Locate and copy each line in the data that contains the word "cabinet".

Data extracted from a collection
= = = = = = =

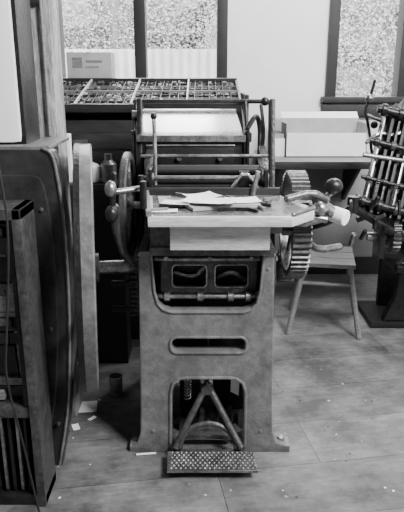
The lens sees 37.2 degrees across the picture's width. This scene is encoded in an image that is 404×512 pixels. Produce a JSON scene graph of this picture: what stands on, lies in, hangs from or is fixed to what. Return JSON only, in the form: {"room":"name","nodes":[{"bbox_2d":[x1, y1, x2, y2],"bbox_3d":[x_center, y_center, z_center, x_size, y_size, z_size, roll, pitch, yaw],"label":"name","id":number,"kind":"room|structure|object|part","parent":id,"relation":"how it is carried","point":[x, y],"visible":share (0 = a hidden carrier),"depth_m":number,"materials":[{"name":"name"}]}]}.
{"room":"print shop","nodes":[
{"label":"print shop","id":0,"kind":"room"},
{"bbox_2d":[0,274,403,511],"bbox_3d":[0.100,1.024,1.886,4.600,0.050,6.220,0,17,0],"label":"floor","id":1,"kind":"structure","parent":0,"point":[322,336],"depth_m":2.58,"materials":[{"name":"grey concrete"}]},
{"bbox_2d":[0,170,39,511],"bbox_3d":[-0.615,0.243,1.780,0.184,1.501,0.054,4,17,14],"label":"hanging cable","id":2,"kind":"object","parent":1,"relation":"on","point":[1,181],"visible":1,"depth_m":1.74,"materials":[{"name":"rubber"}]},
{"bbox_2d":[0,200,55,506],"bbox_3d":[-0.851,0.360,2.094,0.572,1.100,0.160,0,17,0],"label":"rack","id":3,"kind":"object","parent":1,"relation":"on","point":[26,351],"visible":0.91,"depth_m":2.07,"materials":[{"name":"metal"}]},
{"bbox_2d":[0,0,74,466],"bbox_3d":[-0.838,-0.215,2.245,0.724,2.126,0.338,0,17,0],"label":"machine housing","id":4,"kind":"object","parent":1,"relation":"on","point":[31,168],"visible":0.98,"depth_m":2.10,"materials":[{"name":"paint"}]},
{"bbox_3d":[-0.866,-0.823,2.055,0.508,0.852,0.210,0,17,0],"label":"white panel","id":5,"kind":"part","parent":4,"relation":"part of","materials":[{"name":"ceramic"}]},
{"bbox_2d":[30,0,82,415],"bbox_3d":[-0.656,-1.055,2.282,0.168,3.700,0.181,0,17,0],"label":"timber post","id":6,"kind":"object","parent":1,"relation":"on","point":[44,13],"visible":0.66,"depth_m":2.35,"materials":[{"name":"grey wood"}]},
{"bbox_2d":[65,112,130,114],"bbox_3d":[-0.440,-0.441,4.142,1.320,1.450,0.615,0,17,0],"label":"shelf unit","id":7,"kind":"object","parent":1,"relation":"on","point":[66,113],"visible":0.02,"depth_m":4.19,"materials":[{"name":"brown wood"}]},
{"bbox_2d":[66,52,115,77],"bbox_3d":[-0.680,-1.159,3.693,0.270,0.181,0.170,0,17,0],"label":"cardboard box","id":8,"kind":"object","parent":7,"relation":"on","point":[79,64],"visible":0.8,"depth_m":3.61,"materials":[{"name":"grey cardboard"}]},
{"bbox_2d":[69,179,131,362],"bbox_3d":[-0.660,0.090,3.197,0.520,0.980,0.170,0,17,0],"label":"base cabinet","id":9,"kind":"object","parent":1,"relation":"on","point":[114,328],"visible":0.12,"depth_m":3.15,"materials":[{"name":"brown wood"}]},
{"bbox_2d":[66,133,116,182],"bbox_3d":[-0.613,-0.494,3.016,0.365,0.238,0.130,0,17,0],"label":"clutter","id":10,"kind":"object","parent":9,"relation":"on","point":[108,165],"visible":0.38,"depth_m":2.99,"materials":[{"name":"metal"}]},
{"bbox_2d":[108,373,122,396],"bbox_3d":[-0.420,0.630,2.927,0.068,0.102,0.068,0,17,0],"label":"cup","id":11,"kind":"object","parent":1,"relation":"on","point":[115,379],"visible":1,"depth_m":2.91,"materials":[{"name":"metal"}]},
{"bbox_2d":[63,78,251,338],"bbox_3d":[-0.340,-0.280,3.554,1.220,1.482,0.594,0,17,0],"label":"cabinet","id":12,"kind":"object","parent":1,"relation":"on","point":[111,134],"visible":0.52,"depth_m":3.28,"materials":[{"name":"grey wood"}]},
{"bbox_2d":[73,97,352,472],"bbox_3d":[-0.002,0.051,2.589,1.078,1.405,1.075,-4,17,-12],"label":"press","id":13,"kind":"object","parent":1,"relation":"on","point":[201,222],"visible":1,"depth_m":2.38,"materials":[{"name":"metal"}]},
{"bbox_3d":[0.434,-0.145,2.295,0.296,0.320,0.250,0,17,0],"label":"throw off lever","id":14,"kind":"part","parent":13,"relation":"part of","materials":[{"name":"metal"}]},
{"bbox_2d":[58,369,394,498],"bbox_3d":[0.164,0.745,2.702,1.528,0.008,1.022,0,17,0],"label":"scrap","id":15,"kind":"object","parent":1,"relation":"on","point":[86,406],"visible":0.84,"depth_m":2.79,"materials":[{"name":"paper"}]},
{"bbox_2d":[285,245,360,339],"bbox_3d":[0.760,0.208,3.719,0.450,0.458,0.430,3,17,10],"label":"wooden stool","id":16,"kind":"object","parent":1,"relation":"on","point":[343,258],"visible":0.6,"depth_m":3.54,"materials":[{"name":"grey wood"}]},
{"bbox_2d":[347,79,403,327],"bbox_3d":[1.209,-0.222,3.367,0.983,1.478,1.024,0,17,0],"label":"press","id":17,"kind":"object","parent":1,"relation":"on","point":[381,204],"visible":1,"depth_m":3.04,"materials":[{"name":"metal"}]},
{"bbox_3d":[0.970,-0.706,3.083,0.280,0.386,0.130,0,17,0],"label":"gripper lever","id":18,"kind":"part","parent":17,"relation":"part of","materials":[{"name":"metal"}]},
{"bbox_2d":[227,0,380,153],"bbox_3d":[0.100,-1.653,4.264,4.600,3.700,0.120,0,17,0],"label":"wall","id":19,"kind":"structure","parent":0,"point":[277,49],"depth_m":4.27,"materials":[{"name":"paint"}]},
{"bbox_2d":[58,0,227,77],"bbox_3d":[-0.450,-2.141,4.065,1.300,1.950,0.180,0,17,0],"label":"window","id":20,"kind":"structure","parent":19,"relation":"in","point":[139,6],"depth_m":4.21,"materials":[{"name":"grey wood"}]},
{"bbox_2d":[249,158,373,256],"bbox_3d":[1.310,-0.374,4.579,2.140,0.790,0.015,0,17,0],"label":"wainscot","id":21,"kind":"object","parent":19,"relation":"attached to","point":[334,233],"depth_m":4.61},
{"bbox_2d":[255,150,370,199],"bbox_3d":[0.775,-0.513,4.171,0.850,0.372,0.658,0,17,0],"label":"wall shelf","id":22,"kind":"object","parent":19,"relation":"attached to","point":[351,166],"visible":0.38,"depth_m":3.88,"materials":[{"name":"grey wood"}]},
{"bbox_2d":[266,112,367,156],"bbox_3d":[0.780,-0.846,4.147,0.640,0.278,0.330,0,17,0],"label":"carton","id":23,"kind":"object","parent":22,"relation":"on","point":[302,134],"visible":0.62,"depth_m":4.03,"materials":[{"name":"cardboard"}]},
{"bbox_2d":[307,257,378,273],"bbox_3d":[0.100,0.072,4.709,4.600,0.140,0.024,0,17,0],"label":"baseboard","id":24,"kind":"structure","parent":19,"relation":"attached to","point":[364,265],"depth_m":4.71,"materials":[{"name":"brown wood"}]},
{"bbox_2d":[321,103,398,117],"bbox_3d":[1.585,-1.060,4.359,1.430,0.110,0.039,0,17,0],"label":"trim","id":25,"kind":"structure","parent":19,"relation":"attached to","point":[359,108],"depth_m":4.34,"materials":[{"name":"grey wood"}]},
{"bbox_2d":[320,0,403,102],"bbox_3d":[1.445,-2.098,4.078,1.170,2.040,0.180,0,17,0],"label":"window","id":26,"kind":"structure","parent":19,"relation":"in","point":[397,92],"depth_m":4.27,"materials":[{"name":"grey wood"}]},
{"label":"outside","id":27,"kind":"structure","parent":0,"visible":0},
{"bbox_3d":[1.500,-1.306,10.381,21.000,0.100,11.370,0,17,0],"label":"ground","id":28,"kind":"structure","parent":27,"visible":0},
{"bbox_2d":[65,49,215,77],"bbox_3d":[-1.400,-1.401,7.098,5.200,1.980,0.044,0,17,0],"label":"corrugated fence","id":29,"kind":"object","parent":28,"relation":"on","point":[162,63],"visible":0.17,"depth_m":6.85,"materials":[{"name":"metal"}]},
{"bbox_2d":[62,0,398,95],"bbox_3d":[0.874,-2.631,9.314,11.393,4.519,3.490,0,17,0],"label":"trees","id":30,"kind":"object","parent":28,"relation":"on","point":[368,28],"visible":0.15,"depth_m":8.26,"materials":[{"name":"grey plant"}]}
]}

= = = = = = =

Answer space:
{"bbox_2d":[69,179,131,362],"bbox_3d":[-0.660,0.090,3.197,0.520,0.980,0.170,0,17,0],"label":"base cabinet","id":9,"kind":"object","parent":1,"relation":"on","point":[114,328],"visible":0.12,"depth_m":3.15,"materials":[{"name":"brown wood"}]},
{"bbox_2d":[63,78,251,338],"bbox_3d":[-0.340,-0.280,3.554,1.220,1.482,0.594,0,17,0],"label":"cabinet","id":12,"kind":"object","parent":1,"relation":"on","point":[111,134],"visible":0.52,"depth_m":3.28,"materials":[{"name":"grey wood"}]},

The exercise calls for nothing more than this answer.